简体繁体 English

使用 ehcache 的倒排索引

[英]Inverted index with ehcache

原文 2020-05-13 07:01:25 0 1 java/ indexing/ ehcache/ terracotta/ inverted-index

Lets say I want to create an inverted index on a document with 4 unique words in it.假设我想在一个包含 4 个唯一单词的文档上创建一个倒排索引。 It will look like word1 -> document, word2 -> document, word3 -> document, word4 -> document .它看起来像word1 -> document, word2 -> document, word3 -> document, word4 -> document 。 Using a size limited ehcache cache along with a terracotta cluster I can put all four associations separately in the cache.使用大小有限的 ehcache 缓存和陶土集群，我可以将所有四个关联分别放在缓存中。

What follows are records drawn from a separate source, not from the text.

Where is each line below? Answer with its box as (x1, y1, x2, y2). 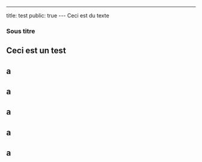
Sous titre (6, 26, 35, 35)
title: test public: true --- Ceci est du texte (6, 12, 109, 19)
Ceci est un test (6, 46, 66, 56)
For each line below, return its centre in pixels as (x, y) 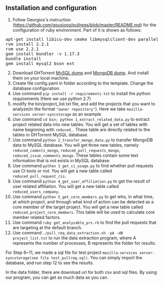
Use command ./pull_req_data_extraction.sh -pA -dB (68, 233)
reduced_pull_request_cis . (39, 176)
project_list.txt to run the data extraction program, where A (74, 238)
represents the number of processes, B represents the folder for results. (84, 243)
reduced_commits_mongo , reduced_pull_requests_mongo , (66, 150)
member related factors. (37, 217)
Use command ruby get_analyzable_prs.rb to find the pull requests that (84, 222)
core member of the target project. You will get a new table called (78, 207)
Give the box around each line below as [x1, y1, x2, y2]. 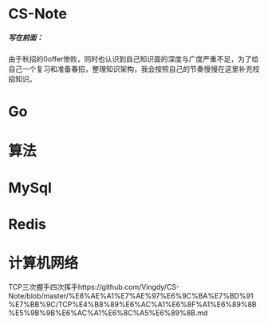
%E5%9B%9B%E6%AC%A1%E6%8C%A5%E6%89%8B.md [8, 308, 208, 318]
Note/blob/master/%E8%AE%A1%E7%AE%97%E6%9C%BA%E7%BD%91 [8, 290, 254, 300]
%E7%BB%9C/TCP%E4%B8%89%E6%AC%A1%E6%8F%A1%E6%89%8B [8, 299, 257, 309]
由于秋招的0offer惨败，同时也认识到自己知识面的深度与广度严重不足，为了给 [8, 54, 259, 64]
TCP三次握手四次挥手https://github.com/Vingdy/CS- [8, 282, 180, 291]
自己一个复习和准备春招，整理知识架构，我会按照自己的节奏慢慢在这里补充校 [8, 65, 260, 74]
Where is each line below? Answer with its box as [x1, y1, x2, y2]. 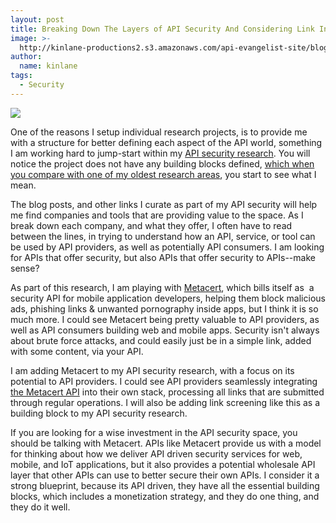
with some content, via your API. [10, 345, 144, 357]
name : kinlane [19, 61, 78, 71]
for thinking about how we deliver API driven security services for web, [10, 447, 303, 460]
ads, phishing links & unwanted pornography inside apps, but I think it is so [10, 302, 319, 315]
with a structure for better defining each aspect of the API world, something [10, 136, 323, 148]
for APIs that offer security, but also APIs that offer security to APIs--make [10, 251, 316, 263]
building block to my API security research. [10, 407, 188, 419]
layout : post [10, 14, 65, 25]
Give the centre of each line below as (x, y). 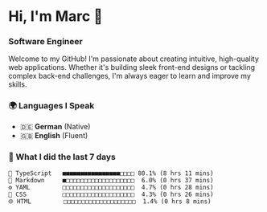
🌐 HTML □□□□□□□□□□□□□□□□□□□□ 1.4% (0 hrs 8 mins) (110, 202)
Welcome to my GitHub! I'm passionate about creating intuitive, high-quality (134, 59)
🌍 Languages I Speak (51, 106)
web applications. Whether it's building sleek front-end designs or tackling (132, 67)
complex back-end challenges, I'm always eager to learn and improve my (130, 76)
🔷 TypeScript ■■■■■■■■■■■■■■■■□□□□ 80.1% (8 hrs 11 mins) (111, 173)
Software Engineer (45, 42)
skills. (18, 84)
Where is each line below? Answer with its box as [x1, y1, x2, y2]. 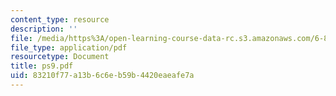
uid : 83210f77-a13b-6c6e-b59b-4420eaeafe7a [10, 71, 195, 81]
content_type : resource [10, 14, 110, 25]
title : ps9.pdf [10, 61, 74, 71]
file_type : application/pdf [10, 42, 128, 53]
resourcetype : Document [10, 52, 110, 62]
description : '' [10, 24, 78, 34]

But here's what I'm wondering about: Would the cache maintain one copy of the document or would it store four of those?但这是我想知道的：缓存会保留一份文档副本还是存储其中四个？ My guess is it'd be four serialised copies (which is undesirable for my case).我的猜测是它将是四个序列化的副本（这对我来说是不可取的）。 If that's true, what's a better way to do this?如果这是真的，有什么更好的方法来做到这一点？

1 个解决方案

You are correct that any storage layer in Ehcache, with the exception of the in memory one will use a serialized version and thus your document will be duplicated effectively.您是正确的，Ehcache 中的任何存储层，除了 memory 中的存储层将使用序列化版本，因此您的文档将被有效复制。

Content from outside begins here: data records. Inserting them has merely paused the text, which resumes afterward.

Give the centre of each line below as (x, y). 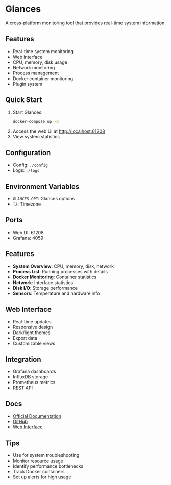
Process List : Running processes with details (60, 271)
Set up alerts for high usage (42, 477)
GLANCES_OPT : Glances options (44, 199)
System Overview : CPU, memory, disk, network (63, 266)
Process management (36, 73)
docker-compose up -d (35, 121)
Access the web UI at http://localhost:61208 (59, 131)
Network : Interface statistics (43, 282)
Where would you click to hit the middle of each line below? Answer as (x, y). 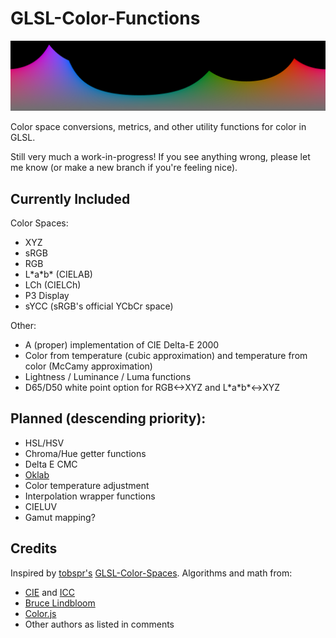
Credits (34, 548)
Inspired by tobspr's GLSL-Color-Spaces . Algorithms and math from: (151, 573)
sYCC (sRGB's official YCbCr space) (99, 306)
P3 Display (47, 295)
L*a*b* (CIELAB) (58, 274)
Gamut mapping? (60, 517)
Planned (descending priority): (108, 418)
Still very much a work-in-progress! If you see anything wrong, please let (160, 157)
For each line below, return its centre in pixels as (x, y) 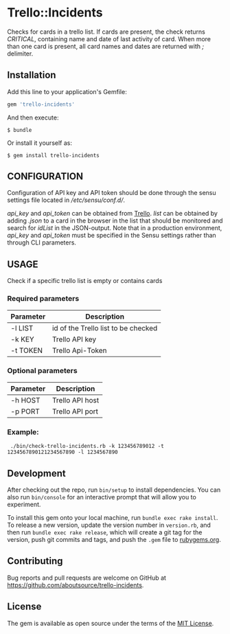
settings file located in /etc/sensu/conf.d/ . (66, 200)
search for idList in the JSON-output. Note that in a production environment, (115, 228)
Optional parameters (42, 371)
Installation (32, 75)
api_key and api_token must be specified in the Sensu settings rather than (112, 236)
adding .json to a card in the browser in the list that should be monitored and (115, 220)
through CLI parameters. (42, 242)
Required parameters (43, 299)
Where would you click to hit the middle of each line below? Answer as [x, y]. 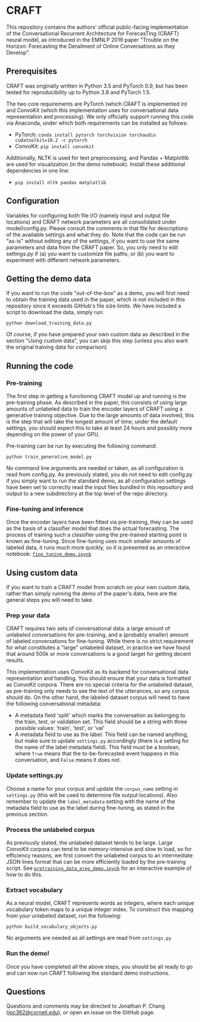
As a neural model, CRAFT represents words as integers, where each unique [100, 903]
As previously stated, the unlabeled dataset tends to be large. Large [90, 843]
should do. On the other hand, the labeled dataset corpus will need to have [98, 697]
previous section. [27, 814]
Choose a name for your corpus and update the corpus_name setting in [92, 788]
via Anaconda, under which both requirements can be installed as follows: [97, 123]
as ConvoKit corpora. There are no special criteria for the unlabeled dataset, [100, 685]
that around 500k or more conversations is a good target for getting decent [99, 654]
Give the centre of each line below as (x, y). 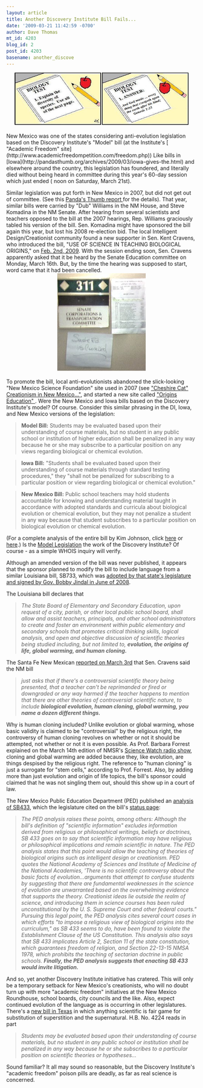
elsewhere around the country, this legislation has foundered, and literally (98, 168)
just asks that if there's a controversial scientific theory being (98, 680)
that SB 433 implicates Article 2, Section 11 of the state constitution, (105, 941)
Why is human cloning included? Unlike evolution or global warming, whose (100, 724)
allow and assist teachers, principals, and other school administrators (108, 618)
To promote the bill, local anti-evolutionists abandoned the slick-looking (95, 381)
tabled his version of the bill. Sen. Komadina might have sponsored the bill (98, 225)
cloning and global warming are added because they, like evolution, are (95, 757)
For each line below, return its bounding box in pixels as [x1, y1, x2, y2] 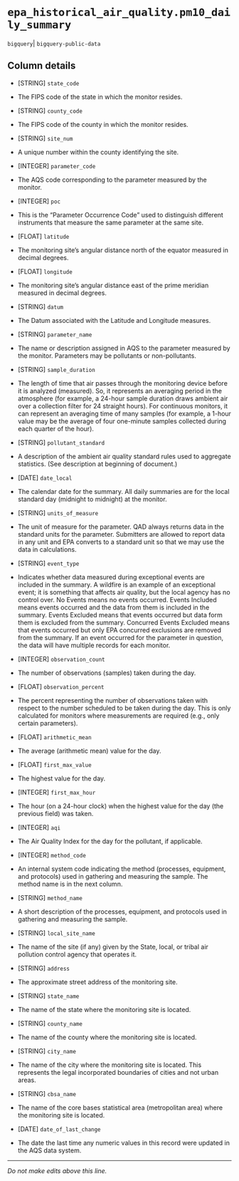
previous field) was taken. [17, 809, 94, 818]
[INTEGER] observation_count [17, 654, 105, 663]
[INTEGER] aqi [17, 822, 61, 832]
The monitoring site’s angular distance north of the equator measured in [17, 245, 229, 254]
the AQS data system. [17, 1146, 82, 1155]
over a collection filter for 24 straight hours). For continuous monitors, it [17, 401, 228, 410]
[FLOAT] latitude [17, 232, 70, 240]
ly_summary [7, 19, 72, 32]
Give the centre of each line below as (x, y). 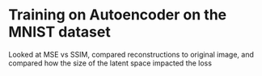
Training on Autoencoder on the (118, 15)
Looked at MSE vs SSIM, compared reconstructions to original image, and (131, 54)
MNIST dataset (59, 32)
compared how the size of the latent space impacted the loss (110, 63)
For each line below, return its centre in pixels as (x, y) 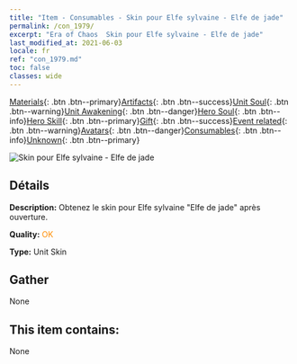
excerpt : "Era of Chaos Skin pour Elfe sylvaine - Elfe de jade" (136, 34)
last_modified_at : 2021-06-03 (66, 43)
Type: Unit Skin (38, 252)
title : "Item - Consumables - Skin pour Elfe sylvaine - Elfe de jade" (146, 18)
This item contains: (64, 329)
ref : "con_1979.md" (46, 59)
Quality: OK (31, 234)
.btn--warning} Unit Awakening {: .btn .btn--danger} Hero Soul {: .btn (133, 111)
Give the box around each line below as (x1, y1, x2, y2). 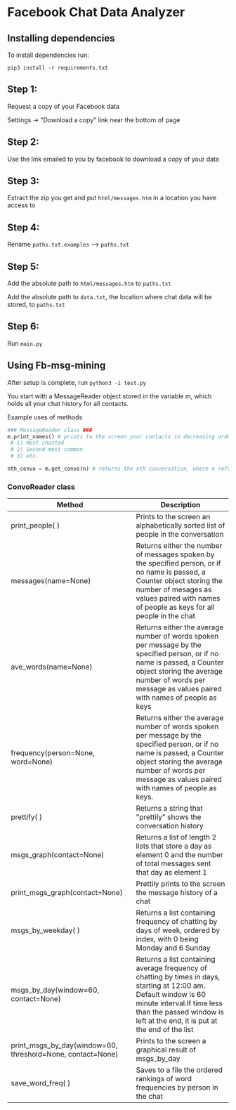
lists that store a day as (136, 841, 212, 851)
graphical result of (136, 1045, 197, 1054)
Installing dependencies (7, 32, 115, 44)
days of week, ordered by (136, 925, 221, 935)
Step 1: (7, 84, 38, 96)
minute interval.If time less (136, 998, 223, 1008)
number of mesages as (136, 585, 212, 594)
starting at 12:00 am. (136, 981, 206, 991)
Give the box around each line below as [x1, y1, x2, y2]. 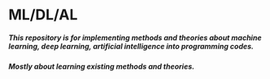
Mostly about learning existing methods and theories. [8, 62, 195, 72]
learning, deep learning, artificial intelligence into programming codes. [8, 41, 255, 51]
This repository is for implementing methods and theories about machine [8, 32, 262, 42]
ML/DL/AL [8, 6, 78, 24]
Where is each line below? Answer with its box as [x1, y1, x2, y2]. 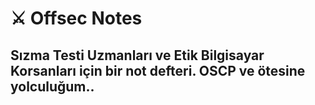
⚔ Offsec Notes [10, 7, 143, 30]
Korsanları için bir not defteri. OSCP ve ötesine [10, 62, 306, 79]
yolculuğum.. [10, 78, 95, 95]
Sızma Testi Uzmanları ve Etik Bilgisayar [10, 47, 265, 64]
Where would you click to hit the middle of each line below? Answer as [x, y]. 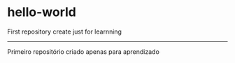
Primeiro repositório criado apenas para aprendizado [83, 51]
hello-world [42, 12]
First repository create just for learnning [65, 31]
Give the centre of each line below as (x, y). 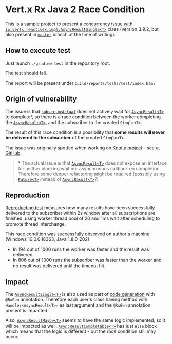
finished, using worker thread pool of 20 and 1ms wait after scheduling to (83, 218)
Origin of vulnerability (41, 99)
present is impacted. (27, 311)
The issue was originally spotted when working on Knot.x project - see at (83, 148)
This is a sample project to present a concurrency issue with (69, 24)
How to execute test (38, 50)
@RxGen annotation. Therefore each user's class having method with (77, 300)
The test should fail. (26, 73)
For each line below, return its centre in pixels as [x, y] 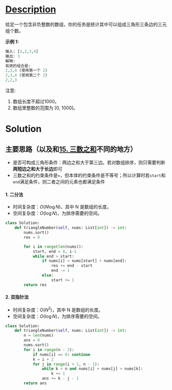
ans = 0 [32, 340]
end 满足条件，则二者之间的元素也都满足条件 [59, 182]
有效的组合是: [18, 66]
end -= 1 [60, 271]
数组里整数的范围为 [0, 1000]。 [45, 108]
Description [31, 10]
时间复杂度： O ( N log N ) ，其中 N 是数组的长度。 [62, 207]
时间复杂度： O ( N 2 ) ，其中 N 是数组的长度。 [58, 309]
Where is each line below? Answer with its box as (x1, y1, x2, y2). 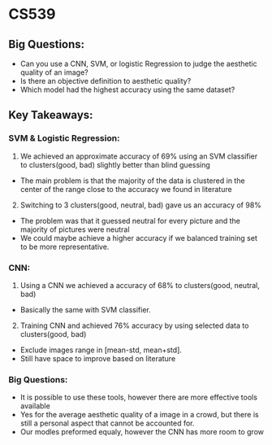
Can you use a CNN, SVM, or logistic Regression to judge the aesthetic (19, 59, 257, 68)
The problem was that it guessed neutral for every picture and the (19, 216, 241, 225)
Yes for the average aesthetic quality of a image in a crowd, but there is (19, 410, 259, 420)
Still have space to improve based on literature (19, 353, 176, 363)
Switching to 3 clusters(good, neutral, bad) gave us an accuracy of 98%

As suggested in a comment, you could add a level of indirection between the words and the document.正如评论中所建议的，您可以在单词和文档之间添加一定程度的间接性。 You could also only store an ID in the cache and have the document leave elsewhere.您也可以只在缓存中存储一个 ID，然后将文档留在其他地方。

What is clear is that with direct mappings you should not rely on modifications done on the document of one mapping to be visible to the other mappings.清楚的是，使用直接映射，您不应依赖对一个映射的文档所做的修改才能对其他映射可见。 You would be abusing the cache.你会滥用缓存。